Andrew Bartlett abartlet at samba.org
Wed Jun 27 06:58:12 MDT 2012 

On Wed, 2012-06-27 at 14:54 +0200, Andreas Oster wrote:
> Am 27.06.2012 14:44, schrieb Andrew Bartlett:
> > On Wed, 2012-06-27 at 14:39 +0200, Andreas Oster wrote:
> >> Am 27.06.2012 14:26, schrieb Andrew Bartlett:
> >>> On Wed, 2012-06-27 at 14:12 +0200, Andreas Oster wrote:
> >>>> Am 27.06.2012 12:21, schrieb Andrew Bartlett:
> >>>>> On Wed, 2012-06-27 at 08:21 +0200, Andreas Oster wrote:
> >>>>>> Hello all,
> >>>>>>
> >>>>>> today I have tried to fix replication of ForestDnsZones and
> >>>>>> DomainDnsZones. I pulled the current sources from GIT and recompiled
> >>>>>> samba4. After installation I demoted the second DC, which completed
> >>>>>> without any errors. Afterwards I have tried to re-join the server but
> >>>>>> this is constantly failing. I have attached the d3 output of the join
> >>>>>> attempt.
> >>>>>>
> >>>>>> In the PDC log.samba the following error comes up when joining of the
> >>>>>> second DC failes:
> >>>>>>
> >>>>>> [2012/06/27 08:13:30,  0] ../source4/dsdb/common/util.c:2689(dsdb_savereps)

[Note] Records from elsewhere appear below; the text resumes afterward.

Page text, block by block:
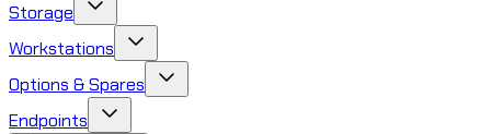
Storage
Workstations
Options & Spares
Endpoints
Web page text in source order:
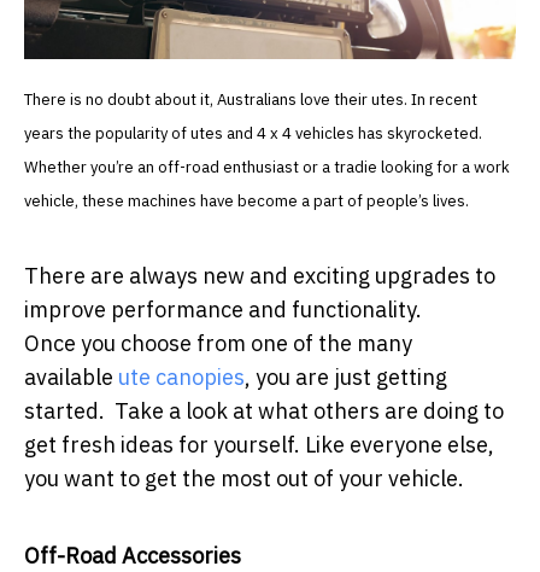
There is no doubt about it, Australians love their utes. In recent
years the popularity of utes and 4 x 4 vehicles has skyrocketed.
Whether you’re an off-road enthusiast or a tradie looking for a work
vehicle, these machines have become a part of people’s lives.
There are always new and exciting upgrades to
improve performance and functionality.
Once you choose from one of the many
available ute canopies, you are just getting
started. Take a look at what others are doing to
get fresh ideas for yourself. Like everyone else,
you want to get the most out of your vehicle.
Off-Road Accessories
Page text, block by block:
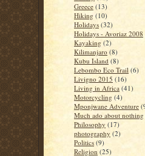
Greece (13)
Hiking (10)
Holidays (32)
Holidays - Avoriaz 2008
Kayaking (2)
Kilimanjaro (8)
Kubu Island (8)
Lebombo Eco Trail (6)
Livigno 2015 (16)
Living in Africa (41)
Motorcycling (4)
Mponjwane Adventure
Much ado about nothing
Philosophy (17)
photography (2)
Politics (9)
Religion (25)
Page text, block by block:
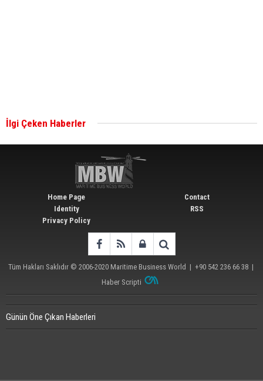
İlgi Çeken Haberler
Home Page
Identity
Privacy Policy
Contact
RSS
Tüm Hakları Saklıdır © 2006-2020 Maritime Business World | +90 542 236 66 38 |
Haber Scripti
Günün Öne Çıkan Haberleri
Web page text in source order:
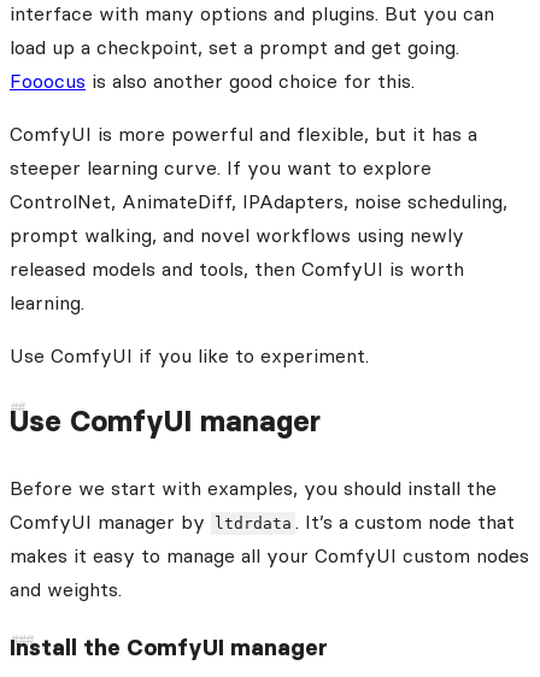
interface with many options and plugins. But you can
load up a checkpoint, set a prompt and get going.
Fooocus is also another good choice for this.
ComfyUI is more powerful and flexible, but it has a
steeper learning curve. If you want to explore
ControlNet, AnimateDiff, IPAdapters, noise scheduling,
prompt walking, and novel workflows using newly
released models and tools, then ComfyUI is worth
learning.
Use ComfyUI if you like to experiment.
Use ComfyUI manager
Before we start with examples, you should install the
ComfyUI manager by
ltdrdata . It’s a custom node that
makes it easy to manage all your ComfyUI custom nodes
and weights.
Install the ComfyUI manager

> >>>>>>   Failed to store repsTo - objectclass_attrs: attribute 'dc' on entry
> >>>>>> 'DC=DomainDnsZones,DC=novanetwork,DC=loc' does not exist in the
> >>>>>> specified objectclasses!
> >>>>>> [2012/06/27 08:13:30,  0]
> >>>>>> ../source4/rpc_server/drsuapi/updaterefs.c:154(drsuapi_UpdateRefs)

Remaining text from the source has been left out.